Aim

A projectile is launched with velocity \(v_0\) at an angle θ to the horizontal. We want to investigate and analyze its trajectory and study the effect of changing the launch angle θ. We illustrate it visually for a clearer understanding.

1. Maximum Height

For finding maximum height \(h\) reached by the projectile, we consider motion in vertical direction i.e. along y-axis.

Initial velocity = \(v_0sinθ\)
Final velocity = \(0\)
Acceleration = \(-g\)

Using
\[ v^2 - u^2 = 2as \]

we get
\[ 0^2 - v_0^2sin^2θ = 2(-g)h \]

\[ v_0^2sin^2θ = 2gh \]

i.e.

\[\begin{align} \Large h = \frac{v_0^2sin^2θ}{2g} \end{align}\]

2. Time of Flight

For finding maximum height \(h\), we again consider motion in vertical direction.

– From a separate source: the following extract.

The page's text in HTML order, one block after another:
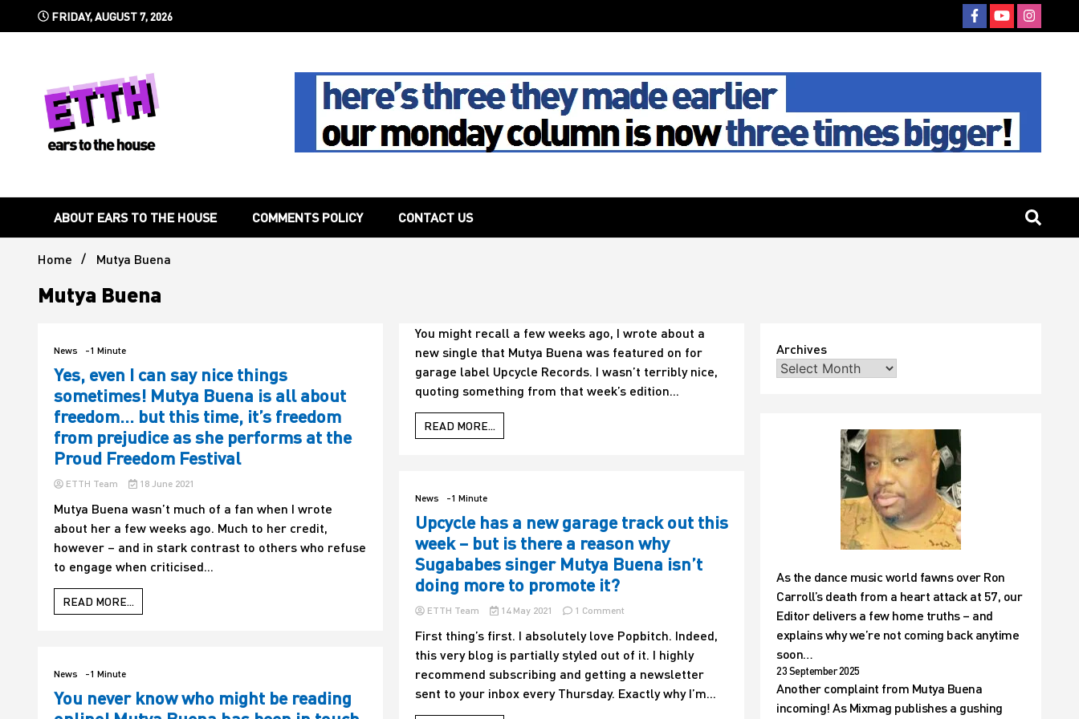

initial velocity = \(v_0sinθ\)
displacement = \(0\)
acceleration = \(-g\)

Using

\[ s = ut + \frac{1}{2} at^2 \]
we get

\[ 0 = v_0tsinθ - \frac{1}{2}gt^2 \]

\[ 0 = t(v_0sinθ - \frac{1}{2}gt) \]

This gives either \(t = 0\) (not the valid root we need) or

\[ v_0sinθ - \frac{1}{2}gt = 0 \]

Thus, the time of flight is as below :-

\[\Large t = \frac{2v_0sinθ}{g}\]

3. Range

For finding the range \(s\) or the distance where the projectile lands on the ground, we consider motion in horizontal direction i.e. along x-axis.

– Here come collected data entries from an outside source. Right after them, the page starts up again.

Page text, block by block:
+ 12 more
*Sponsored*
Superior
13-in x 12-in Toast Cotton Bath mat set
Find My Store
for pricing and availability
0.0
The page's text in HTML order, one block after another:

Initial Velocity = \(v_0cosθ\)

Time of Flight = \(\Large \frac{2v_0sinθ}{g}\) (from section 2)

\[ s = ut \]

\[ = \frac{(v_0cosθ)(2v_0sinθ)}{g} \]

\[ = \frac{2v_0^2sinθcosθ}{g} \]

\[ = \frac{v_0^2sin2θ}{g} \]

i.e.

\[\Large s = \frac{v_0^2sin2θ}{g}\]

4. Visual Plots

Using the equations derived in sections 1, 2 and 3, we can compute the trajectory of the projectile and plot it.

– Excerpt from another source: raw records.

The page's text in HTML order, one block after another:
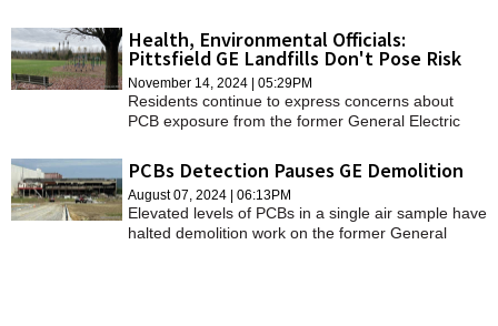
Health, Environmental Officials:
Pittsfield GE Landfills Don't Pose Risk
November 14, 2024 | 05:29PM
Residents continue to express concerns about
PCB exposure from the former General Electric
there is no risk.
PCBs Detection Pauses GE Demolition
August 07, 2024 | 06:13PM
Elevated levels of PCBs in a single air sample have
halted demolition work on the former General
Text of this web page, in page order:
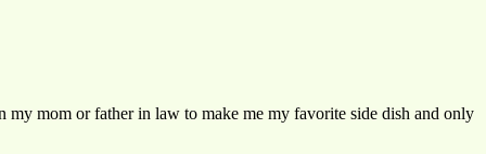
mom or father in law to make me my favorite side dish and only
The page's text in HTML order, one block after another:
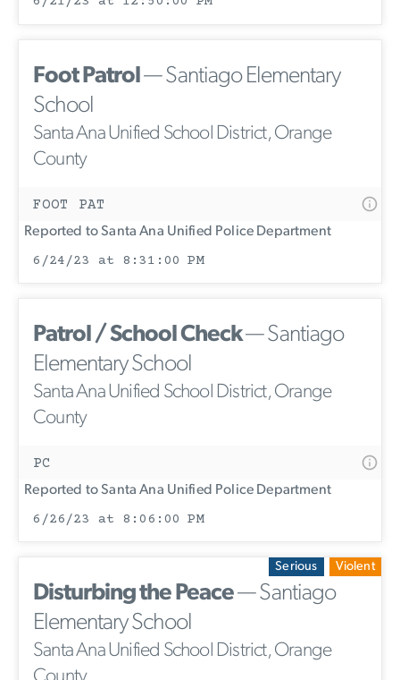
Foot Patrol— Santiago Elementary
School
Santa Ana Unified School District, Orange
County
FOOT PAT
Reported to Santa Ana Unified Police Department
6/24/23 at 8:31:00 PM
Patrol / School Check— Santiago
Elementary School
Santa Ana Unified School District, Orange
County
PC
Reported to Santa Ana Unified Police Department
6/26/23 at 8:06:00 PM
Serious Violent
Disturbing the Peace— Santiago
Elementary School
Santa Ana Unified School District, Orange

Using time as the independent variable, we generate \(x\) and \(y\) and plot \(y\) versus \(x\) for a range of values of \(\theta\) from \(10^{\circ}\) to \(90^{\circ}\). We use \(g = 9.8 m/s^2\) and \(v_0 = 100 m/s\)

Code

# Compute points

def plot_trajectory(theta):
    theta_rad = (theta * math.pi) / 180
    x = []
    y = []
    t = 0
    t_step = 0.1
    t_flight = (2 * V * math.sin(theta_rad)) / g

    while t < t_flight:
        x_t = V * t * math.cos(theta_rad)
        y_t = V * t * math.sin(theta_rad) - 0.5 * g * t * t
        #print("t=%.2f x=%.2f y = %.2f" % (t, x_t, y_t))
        x.append(x_t)
        y.append(y_t)
        t = t + t_step
    plt.plot(x, y, label='ϴ = ' + str(theta))

# Constants    
g = 9.8
V = 100

# Plot
x_lim = V*V/g + 100
y_lim = V*V/(2*g) + 100

fig, ax = plt.subplots(1, figsize=(10,10))

ax.set_xlim(0, x_lim)
ax.set_ylim(0, y_lim)
ax.set_xlabel("X (m)")
ax.set_ylabel("Y (m)")

theta_list = [10, 20, 30, 40, 45, 50, 60, 70, 80, 90]
for theta in theta_list:
    plot_trajectory(theta)

_ = ax.legend(loc="upper right")

5. Animation of Trajectory

Finally, we animate the trajectory of the projectile for a certain value of \(\theta = 45^{\circ}\). It is easy to change \({\theta}\) and run the animation for various other values of \({\theta}\)

Code

# Compute points

def compute_trajectory(v, theta, x, y, num_points):
    theta_rad = theta * math.pi / 180

    t_flight = (2 * v * math.sin(theta_rad)) / g

    num_points = 100
    
    t_step = (t_flight/num_points)
    t = 0          
    while t < t_flight:
        x_t = v * t * math.cos(theta_rad)
        y_t = v * t * math.sin(theta_rad) - 0.5 * g * t * t
        #print("t=%.2f x=%.2f y = %.2f" % (t, x_t, y_t))
        x.append(x_t)
        y.append(y_t)
        t = t + t_step
        
    return t_flight